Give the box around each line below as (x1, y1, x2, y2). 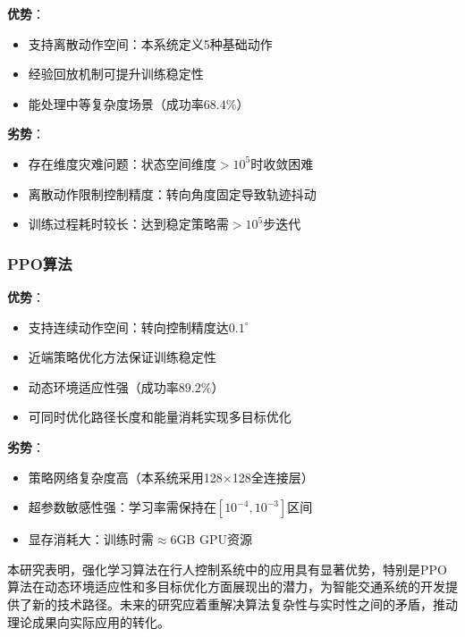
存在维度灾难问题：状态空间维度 (28, 154, 216, 172)
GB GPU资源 (176, 530, 252, 549)
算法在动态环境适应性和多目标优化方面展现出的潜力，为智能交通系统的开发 (7, 577, 445, 596)
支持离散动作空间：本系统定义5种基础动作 (28, 34, 273, 53)
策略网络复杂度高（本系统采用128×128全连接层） (28, 467, 314, 486)
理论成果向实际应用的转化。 (7, 612, 170, 631)
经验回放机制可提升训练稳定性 (28, 64, 204, 83)
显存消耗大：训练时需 (28, 530, 154, 549)
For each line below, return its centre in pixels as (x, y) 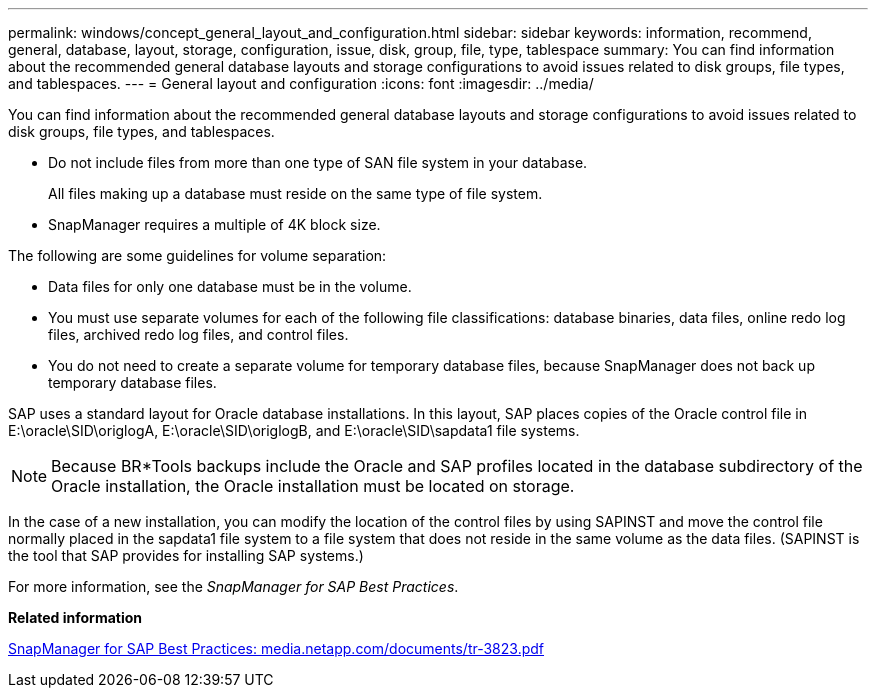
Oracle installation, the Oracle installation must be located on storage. (313, 486)
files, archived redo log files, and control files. (198, 334)
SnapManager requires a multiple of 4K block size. (214, 224)
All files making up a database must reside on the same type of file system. (295, 193)
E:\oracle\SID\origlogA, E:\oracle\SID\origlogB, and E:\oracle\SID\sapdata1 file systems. (294, 430)
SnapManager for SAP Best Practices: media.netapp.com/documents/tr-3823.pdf (276, 648)
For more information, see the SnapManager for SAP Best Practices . (233, 586)
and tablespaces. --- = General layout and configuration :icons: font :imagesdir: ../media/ (301, 83)
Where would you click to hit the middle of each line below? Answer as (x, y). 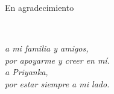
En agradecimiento (40, 7)
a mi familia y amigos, (47, 48)
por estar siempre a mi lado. (57, 83)
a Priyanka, (27, 72)
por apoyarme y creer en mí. (57, 60)
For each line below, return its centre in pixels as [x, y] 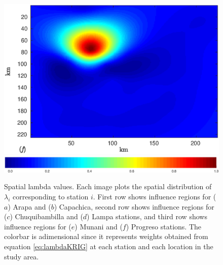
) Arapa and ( [29, 206]
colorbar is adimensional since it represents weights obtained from [106, 236]
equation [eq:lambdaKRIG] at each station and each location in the [109, 246]
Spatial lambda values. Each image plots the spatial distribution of [108, 186]
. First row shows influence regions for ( [155, 197]
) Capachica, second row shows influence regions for [134, 206]
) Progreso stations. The [163, 226]
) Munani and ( [99, 226]
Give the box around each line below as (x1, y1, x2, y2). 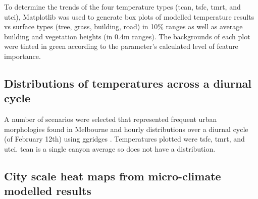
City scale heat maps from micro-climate (4, 168, 221, 183)
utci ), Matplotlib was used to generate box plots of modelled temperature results (4, 11, 254, 22)
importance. (4, 50, 41, 61)
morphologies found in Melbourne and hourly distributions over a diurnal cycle (4, 123, 248, 134)
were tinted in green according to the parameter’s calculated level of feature (4, 41, 238, 51)
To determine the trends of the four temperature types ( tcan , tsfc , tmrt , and (4, 2, 241, 12)
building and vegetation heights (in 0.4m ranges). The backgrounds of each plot (4, 31, 250, 41)
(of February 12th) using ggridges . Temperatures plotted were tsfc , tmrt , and (4, 134, 245, 144)
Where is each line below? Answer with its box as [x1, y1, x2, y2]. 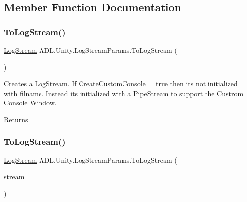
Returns [4, 114, 28, 124]
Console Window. [4, 98, 57, 108]
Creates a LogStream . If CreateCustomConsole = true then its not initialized [4, 78, 238, 89]
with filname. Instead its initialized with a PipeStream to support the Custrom [4, 88, 244, 98]
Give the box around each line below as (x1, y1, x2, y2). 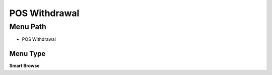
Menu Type (9, 49, 46, 58)
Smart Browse (9, 63, 40, 69)
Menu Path (9, 22, 46, 31)
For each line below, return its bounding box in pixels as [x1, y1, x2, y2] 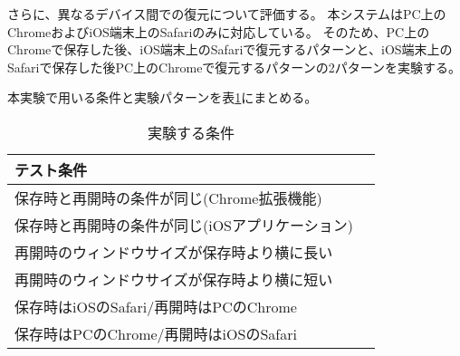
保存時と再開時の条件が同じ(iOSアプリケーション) [14, 214, 353, 236]
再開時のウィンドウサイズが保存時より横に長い [14, 241, 333, 263]
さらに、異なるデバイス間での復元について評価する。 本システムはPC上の [7, 5, 446, 23]
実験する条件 [147, 121, 235, 143]
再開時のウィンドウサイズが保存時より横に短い [14, 268, 333, 290]
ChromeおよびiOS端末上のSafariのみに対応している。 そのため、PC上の [7, 22, 430, 41]
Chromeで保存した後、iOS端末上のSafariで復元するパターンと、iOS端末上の [7, 40, 453, 59]
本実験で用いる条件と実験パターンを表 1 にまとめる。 [7, 88, 318, 107]
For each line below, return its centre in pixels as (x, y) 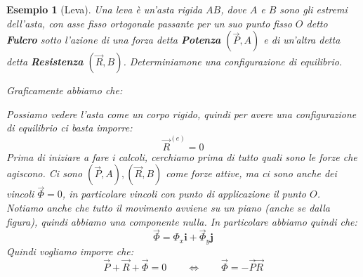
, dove (233, 9)
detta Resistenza (45, 62)
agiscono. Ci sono (45, 173)
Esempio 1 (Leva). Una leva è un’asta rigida (105, 9)
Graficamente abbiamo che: (65, 90)
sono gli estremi (313, 9)
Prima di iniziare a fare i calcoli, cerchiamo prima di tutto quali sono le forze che (182, 156)
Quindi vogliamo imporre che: (70, 251)
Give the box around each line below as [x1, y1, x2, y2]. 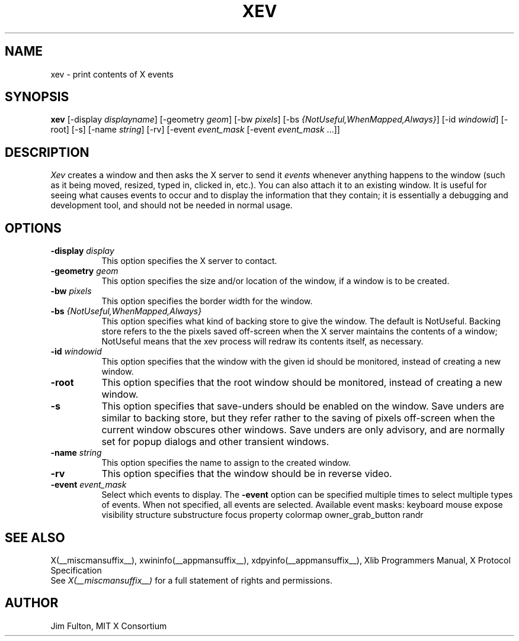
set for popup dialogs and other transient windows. [101, 436, 329, 448]
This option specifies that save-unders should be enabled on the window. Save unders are [101, 400, 504, 413]
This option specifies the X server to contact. [101, 256, 277, 266]
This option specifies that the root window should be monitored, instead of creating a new [101, 376, 502, 389]
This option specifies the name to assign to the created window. [101, 458, 351, 468]
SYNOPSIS [5, 89, 69, 105]
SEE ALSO [5, 530, 65, 545]
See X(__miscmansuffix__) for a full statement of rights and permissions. [50, 575, 332, 585]
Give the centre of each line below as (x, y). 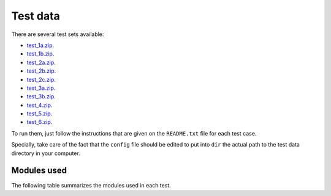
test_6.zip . (40, 122)
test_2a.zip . (41, 62)
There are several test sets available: (58, 34)
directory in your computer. (46, 153)
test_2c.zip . (41, 79)
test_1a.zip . (40, 45)
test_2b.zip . (41, 71)
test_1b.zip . (40, 54)
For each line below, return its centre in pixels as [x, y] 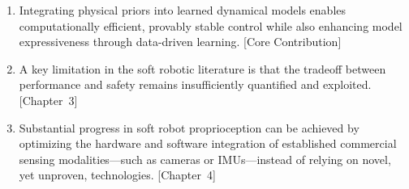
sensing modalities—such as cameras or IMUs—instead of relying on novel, [205, 159]
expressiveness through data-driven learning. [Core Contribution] [180, 42]
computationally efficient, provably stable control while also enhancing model [211, 25]
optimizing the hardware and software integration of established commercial [208, 143]
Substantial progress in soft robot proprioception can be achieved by [189, 127]
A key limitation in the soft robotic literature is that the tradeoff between [202, 68]
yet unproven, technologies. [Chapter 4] [117, 175]
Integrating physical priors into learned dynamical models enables [183, 10]
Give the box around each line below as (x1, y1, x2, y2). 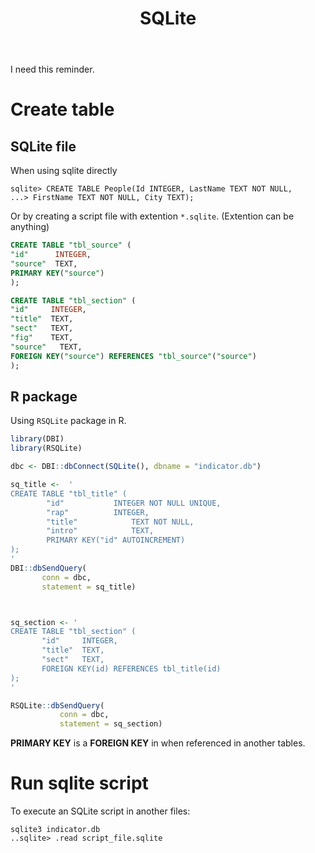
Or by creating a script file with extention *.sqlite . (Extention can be (10, 210, 295, 222)
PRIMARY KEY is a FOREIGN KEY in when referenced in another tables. (10, 737, 306, 749)
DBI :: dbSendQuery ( (10, 563, 87, 573)
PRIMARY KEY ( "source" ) (10, 268, 105, 278)
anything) (10, 221, 50, 233)
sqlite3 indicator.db (10, 825, 101, 835)
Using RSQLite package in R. (10, 415, 127, 427)
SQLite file (10, 138, 77, 155)
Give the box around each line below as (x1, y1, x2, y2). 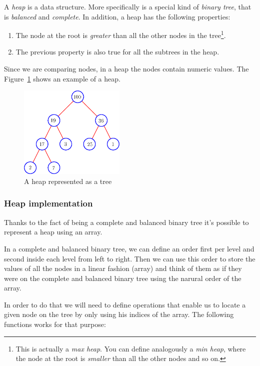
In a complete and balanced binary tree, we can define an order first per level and (4, 243, 254, 253)
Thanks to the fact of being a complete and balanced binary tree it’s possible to (4, 216, 249, 227)
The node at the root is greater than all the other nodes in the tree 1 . (15, 28, 226, 40)
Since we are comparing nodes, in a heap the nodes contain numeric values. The (4, 63, 249, 74)
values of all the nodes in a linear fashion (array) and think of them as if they (4, 263, 242, 273)
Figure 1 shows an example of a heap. (4, 73, 120, 83)
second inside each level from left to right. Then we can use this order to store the (4, 253, 255, 263)
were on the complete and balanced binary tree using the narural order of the (4, 272, 241, 283)
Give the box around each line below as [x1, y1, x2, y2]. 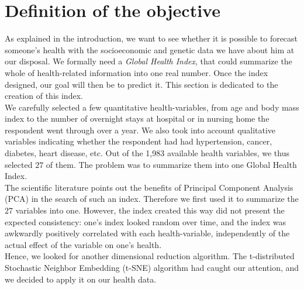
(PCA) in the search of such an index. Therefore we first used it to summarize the [5, 192, 299, 205]
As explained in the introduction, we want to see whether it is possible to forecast [5, 32, 298, 44]
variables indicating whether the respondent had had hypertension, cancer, [5, 135, 272, 147]
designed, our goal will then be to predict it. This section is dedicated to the [5, 78, 278, 90]
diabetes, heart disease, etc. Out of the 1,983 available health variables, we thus [5, 147, 289, 159]
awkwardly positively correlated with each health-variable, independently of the [5, 227, 290, 239]
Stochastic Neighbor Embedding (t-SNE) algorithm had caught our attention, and [5, 262, 299, 273]
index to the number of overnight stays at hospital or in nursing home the [5, 112, 270, 125]
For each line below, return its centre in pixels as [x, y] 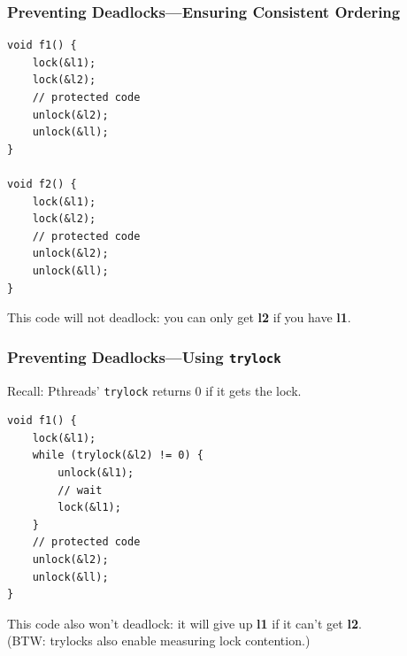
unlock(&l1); [96, 472]
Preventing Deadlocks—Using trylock [144, 356]
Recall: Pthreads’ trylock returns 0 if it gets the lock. [154, 390]
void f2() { [42, 184]
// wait [80, 490]
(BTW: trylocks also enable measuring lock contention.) [159, 641]
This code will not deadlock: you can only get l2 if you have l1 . [179, 317]
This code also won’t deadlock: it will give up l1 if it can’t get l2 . [184, 623]
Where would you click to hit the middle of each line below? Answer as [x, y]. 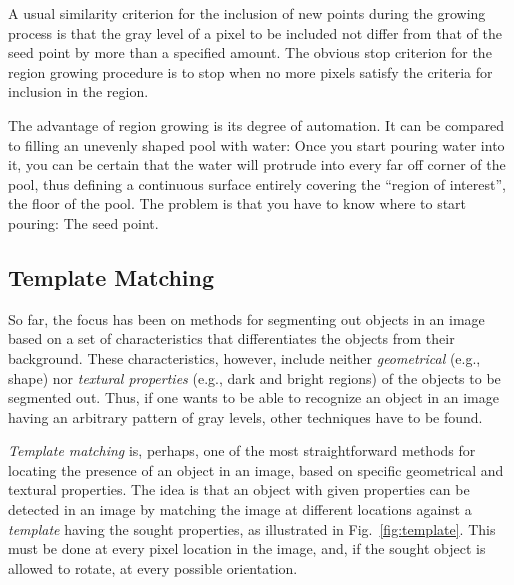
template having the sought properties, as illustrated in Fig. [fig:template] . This [252, 528]
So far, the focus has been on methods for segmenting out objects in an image [246, 318]
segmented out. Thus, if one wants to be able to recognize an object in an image [253, 397]
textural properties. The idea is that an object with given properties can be [239, 489]
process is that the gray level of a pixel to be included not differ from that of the [255, 32]
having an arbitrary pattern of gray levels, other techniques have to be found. [245, 416]
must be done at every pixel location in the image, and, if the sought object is [247, 548]
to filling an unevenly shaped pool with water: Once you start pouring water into [256, 144]
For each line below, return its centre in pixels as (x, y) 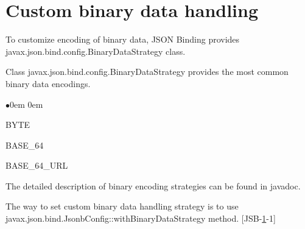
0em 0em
########################################
» **Task details**: Print an exact copy of the lines above, from the one containing "E:\oracle\SID\origlogA, E:\oracle\SID\origlogB, and" through the one containing "( [99, 226]", and leave out the pictures.

» **Written solution**:
E:\oracle\SID\origlogA, E:\oracle\SID\origlogB, and E:\oracle\SID\sapdata1 file systems. (294, 430)
SnapManager for SAP Best Practices: media.netapp.com/documents/tr-3823.pdf (276, 648)
For more information, see the SnapManager for SAP Best Practices . (233, 586)
and tablespaces. --- = General layout and configuration :icons: font :imagesdir: ../media/ (301, 83)
Where would you click to hit the middle of each line below? Answer as (x, y). 
En agradecimiento (40, 7)
a mi familia y amigos, (47, 48)
por estar siempre a mi lado. (57, 83)
a Priyanka, (27, 72)
por apoyarme y creer en mí. (57, 60)
For each line below, return its centre in pixels as [x, y] 
) Arapa and ( [29, 206]
colorbar is adimensional since it represents weights obtained from [106, 236]
equation [eq:lambdaKRIG] at each station and each location in the [109, 246]
Spatial lambda values. Each image plots the spatial distribution of [108, 186]
. First row shows influence regions for ( [155, 197]
) Capachica, second row shows influence regions for [134, 206]
) Progreso stations. The [163, 226]
) Munani and ( [99, 226]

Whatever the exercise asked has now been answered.